The leader thought about it.

"Acceptable."

*Good.*

*Now go up. Take the fruit. And keep your eyes open.*

Nathan walked toward the circular rise.

---

He climbed the natural stone ramp leading to the tree’s base.

With each step, the air changed. The corruption grew lighter. When he crossed the edge of the five-meter radius, he felt a specific sensation of cleanliness. As if something inside his body had been tensing from exposure to the corruption without him noticing, and now could finally relax.

He approached the tree.

The fruit hung at face height.

Nathan looked at it for a moment.

*This is what the kingdom’s dungeons call S-Rank loot. This is what adventurers spend decades searching for. This is what kings collect.*

*And I have it in front of me at twenty-two years old.*

*With my whole life ahead to sell it and live comfortably.*

*Except I’m going to hand it over to a corrupted humanoid mole to save an aristocratic elf who only calls me by my first name when she thinks no one’s listening.*

*Fate has a strange sense of humor.*

He raised his hand.

The fruit released from the branch easily.

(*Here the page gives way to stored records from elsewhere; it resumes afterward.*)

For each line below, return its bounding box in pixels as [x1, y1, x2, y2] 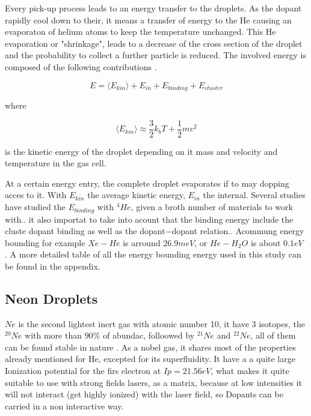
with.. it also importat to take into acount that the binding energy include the [5, 213, 294, 225]
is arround [123, 236, 161, 249]
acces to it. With [5, 188, 67, 201]
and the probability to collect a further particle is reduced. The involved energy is [5, 49, 306, 61]
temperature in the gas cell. [5, 157, 106, 169]
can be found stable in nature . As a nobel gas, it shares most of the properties [5, 340, 296, 353]
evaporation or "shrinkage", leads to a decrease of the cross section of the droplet [5, 37, 303, 49]
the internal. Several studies [203, 188, 306, 201]
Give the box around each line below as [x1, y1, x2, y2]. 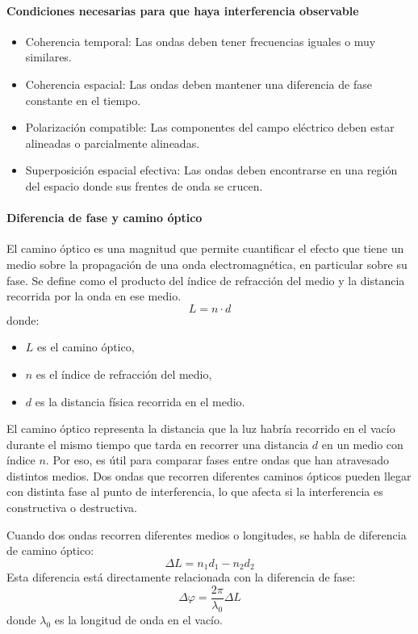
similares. [25, 48, 72, 65]
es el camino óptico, [37, 338, 135, 355]
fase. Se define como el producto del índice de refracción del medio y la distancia [6, 271, 405, 288]
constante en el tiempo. [25, 91, 141, 108]
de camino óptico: [6, 542, 94, 559]
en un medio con [321, 435, 403, 452]
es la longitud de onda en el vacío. [54, 611, 223, 628]
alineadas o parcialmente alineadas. [25, 134, 200, 151]
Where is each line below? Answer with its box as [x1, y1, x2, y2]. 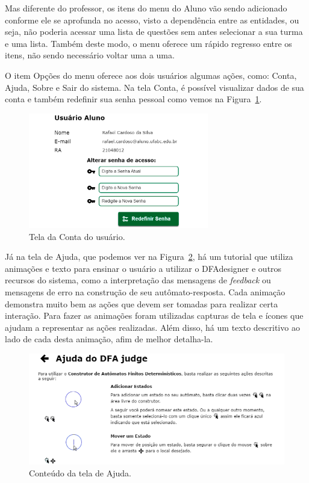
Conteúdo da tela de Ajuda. [29, 467, 131, 479]
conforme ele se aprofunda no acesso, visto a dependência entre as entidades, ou [5, 13, 299, 26]
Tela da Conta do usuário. [29, 230, 125, 242]
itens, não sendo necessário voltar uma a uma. [5, 49, 175, 61]
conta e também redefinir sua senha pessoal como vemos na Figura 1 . [5, 93, 262, 105]
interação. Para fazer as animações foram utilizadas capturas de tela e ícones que [5, 309, 304, 322]
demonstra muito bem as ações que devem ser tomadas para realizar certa [5, 297, 278, 310]
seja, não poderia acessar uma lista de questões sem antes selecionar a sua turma [5, 25, 303, 38]
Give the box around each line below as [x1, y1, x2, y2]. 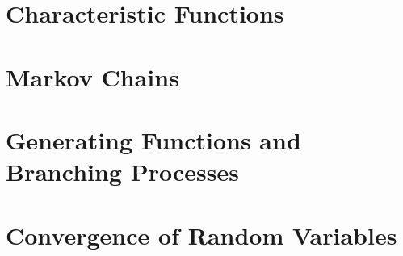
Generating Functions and [6, 123, 301, 156]
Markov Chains [6, 60, 179, 93]
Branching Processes [6, 155, 239, 188]
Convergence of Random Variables [6, 218, 397, 251]

Nathan held it. It weighed less than its size suggested. The surface was warm, slightly. Like something alive.

He descended the ramp.

---

At the foot of the rise, the leader had ordered the two agile ones holding Liaraen to bring her forward.

They advanced with her to the halfway point between Nathan and the group. Approximately five meters from the tree. Five meters from the group. Nathan was at the edge of the protected radius. The fruit in his right hand.

The agile ones released Liaraen.

She stepped forward.

Nathan placed the fruit on the ground between them.

And they began to walk.

Liaraen toward Nathan. Nathan toward Liaraen. Nathan crossed Liaraen. Their eyes met for half a second. Neither said anything. Nathan walked two more steps to allow Liaraen to reach the safe position behind him.

He turned to look at the group.

The two agile creatures approached the fruit.

Everything was going exactly as agreed.

Which was exactly the moment it stopped going as agreed.